◆ THE PROBLEM ◆
Word for word, repeat the records, leaving every picture behind.

◆ MATERIAL FOR THIS TASK ◆
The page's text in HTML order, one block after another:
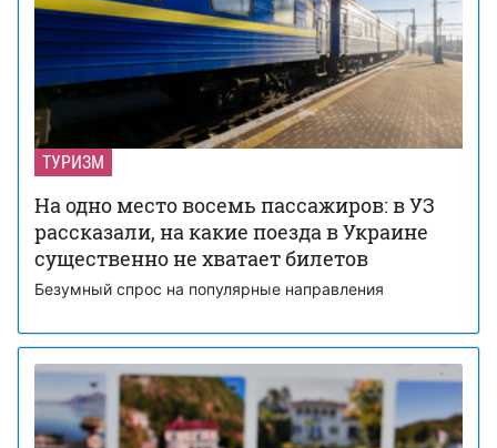
ТУРИЗМ
На одно место восемь пассажиров: в УЗ
рассказали, на какие поезда в Украине
существенно не хватает билетов
Безумный спрос на популярные направления
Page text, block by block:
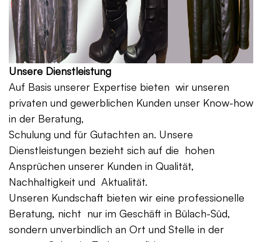
Unsere Dienstleistung
Auf Basis unserer Expertise bieten wir unseren
privaten und gewerblichen Kunden unser Know-how
in der Beratung,
Schulung und für Gutachten an. Unsere
Dienstleistungen bezieht sich auf die hohen
Ansprüchen unserer Kunden in Qualität,
Nachhaltigkeit und Aktualität.
Unseren Kundschaft bieten wir eine professionelle
Beratung, nicht nur im Geschäft in Bülach-Süd,
sondern unverbindlich an Ort und Stelle in der
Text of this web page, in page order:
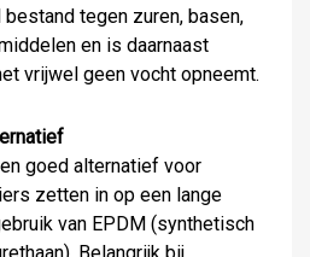
tegen zuren, basen,
en is daarnaast
vrijwel geen vocht opneemt.
goed alternatief voor
zetten in op een lange
van EPDM (synthetisch
Belangrijk bij
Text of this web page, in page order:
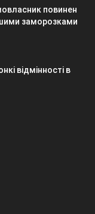
повинен
заморозками
відмінності в
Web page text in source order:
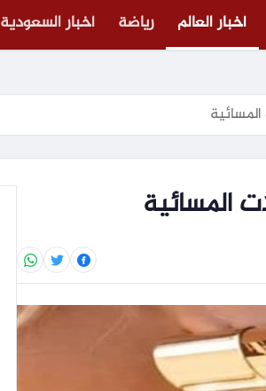
أخبار العالم رياضة أخبار السعودية
المسائية
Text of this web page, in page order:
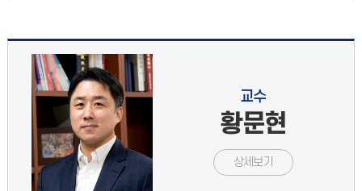
교수
황문현
상세보기
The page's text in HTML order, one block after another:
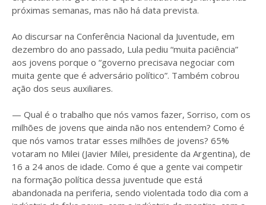
próximas semanas, mas não há data prevista.
Ao discursar na Conferência Nacional da Juventude, em
dezembro do ano passado, Lula pediu “muita paciência”
aos jovens porque o “governo precisava negociar com
muita gente que é adversário político”. Também cobrou
ação dos seus auxiliares.
— Qual é o trabalho que nós vamos fazer, Sorriso, com os
milhões de jovens que ainda não nos entendem? Como é
que nós vamos tratar esses milhões de jovens? 65%
votaram no Milei (Javier Milei, presidente da Argentina), de
16 a 24 anos de idade. Como é que a gente vai competir
na formação política dessa juventude que está
abandonada na periferia, sendo violentada todo dia com a
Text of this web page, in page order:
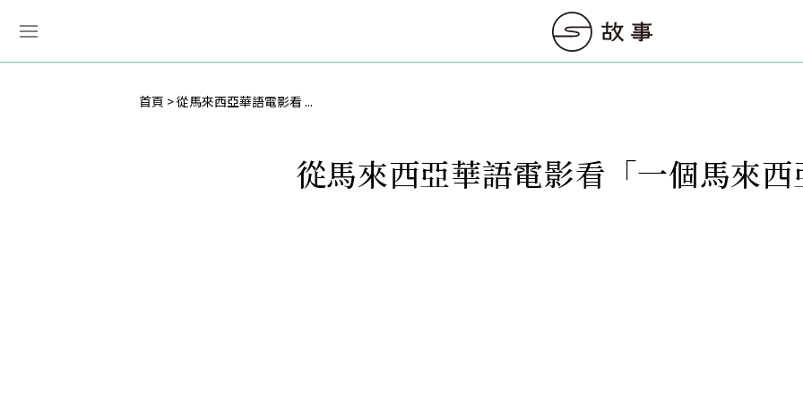
首頁 從馬來西亞華語電影看 ...
從馬來西亞華語電影看「一個馬來西
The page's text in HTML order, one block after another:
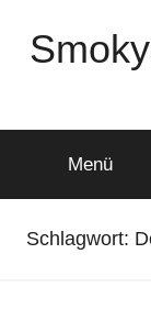
Inhalt
Menü
Schlagwort:
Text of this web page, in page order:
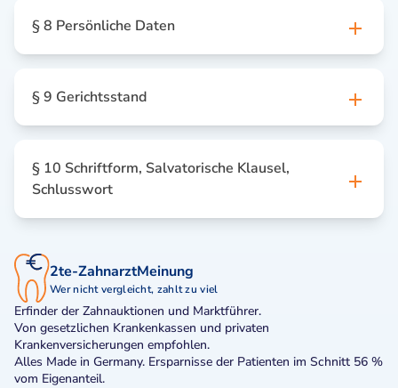
§ 8 Persönliche Daten
§ 9 Gerichtsstand
§ 10 Schriftform, Salvatorische Klausel,
Schlusswort
2te-ZahnarztMeinung
Wer nicht vergleicht, zahlt zu viel
Erfinder der Zahnauktionen und Marktführer.
Von gesetzlichen Krankenkassen und privaten
Krankenversicherungen empfohlen.
Alles Made in Germany. Ersparnisse der Patienten im Schnitt 56 %
vom Eigenanteil.

◆ THE ANSWER ◆
The page's text in HTML order, one block after another:
ТУРИЗМ
На одно место восемь пассажиров: в УЗ
рассказали, на какие поезда в Украине
существенно не хватает билетов
Безумный спрос на популярные направления
Page text, block by block:
Unsere Dienstleistung
Auf Basis unserer Expertise bieten wir unseren
privaten und gewerblichen Kunden unser Know-how
in der Beratung,
Schulung und für Gutachten an. Unsere
Dienstleistungen bezieht sich auf die hohen
Ansprüchen unserer Kunden in Qualität,
Nachhaltigkeit und Aktualität.
Unseren Kundschaft bieten wir eine professionelle
Beratung, nicht nur im Geschäft in Bülach-Süd,
sondern unverbindlich an Ort und Stelle in der
Text of this web page, in page order:
tegen zuren, basen,
en is daarnaast
vrijwel geen vocht opneemt.
goed alternatief voor
zetten in op een lange
van EPDM (synthetisch
Belangrijk bij
Text of this web page, in page order:
повинен
заморозками
відмінності в
Web page text in source order:
أخبار العالم رياضة أخبار السعودية
المسائية
Text of this web page, in page order:
교수
황문현
상세보기
The page's text in HTML order, one block after another:
próximas semanas, mas não há data prevista.
Ao discursar na Conferência Nacional da Juventude, em
dezembro do ano passado, Lula pediu “muita paciência”
aos jovens porque o “governo precisava negociar com
muita gente que é adversário político”. Também cobrou
ação dos seus auxiliares.
— Qual é o trabalho que nós vamos fazer, Sorriso, com os
milhões de jovens que ainda não nos entendem? Como é
que nós vamos tratar esses milhões de jovens? 65%
votaram no Milei (Javier Milei, presidente da Argentina), de
16 a 24 anos de idade. Como é que a gente vai competir
na formação política dessa juventude que está
abandonada na periferia, sendo violentada todo dia com a
Text of this web page, in page order:
首頁 從馬來西亞華語電影看 ...
從馬來西亞華語電影看「一個馬來西
The page's text in HTML order, one block after another:
Inhalt
Menü
Schlagwort:
Text of this web page, in page order:
§ 8 Persönliche Daten
§ 9 Gerichtsstand
§ 10 Schriftform, Salvatorische Klausel,
Schlusswort
2te-ZahnarztMeinung
Wer nicht vergleicht, zahlt zu viel
Erfinder der Zahnauktionen und Marktführer.
Von gesetzlichen Krankenkassen und privaten
Krankenversicherungen empfohlen.
Alles Made in Germany. Ersparnisse der Patienten im Schnitt 56 %
vom Eigenanteil.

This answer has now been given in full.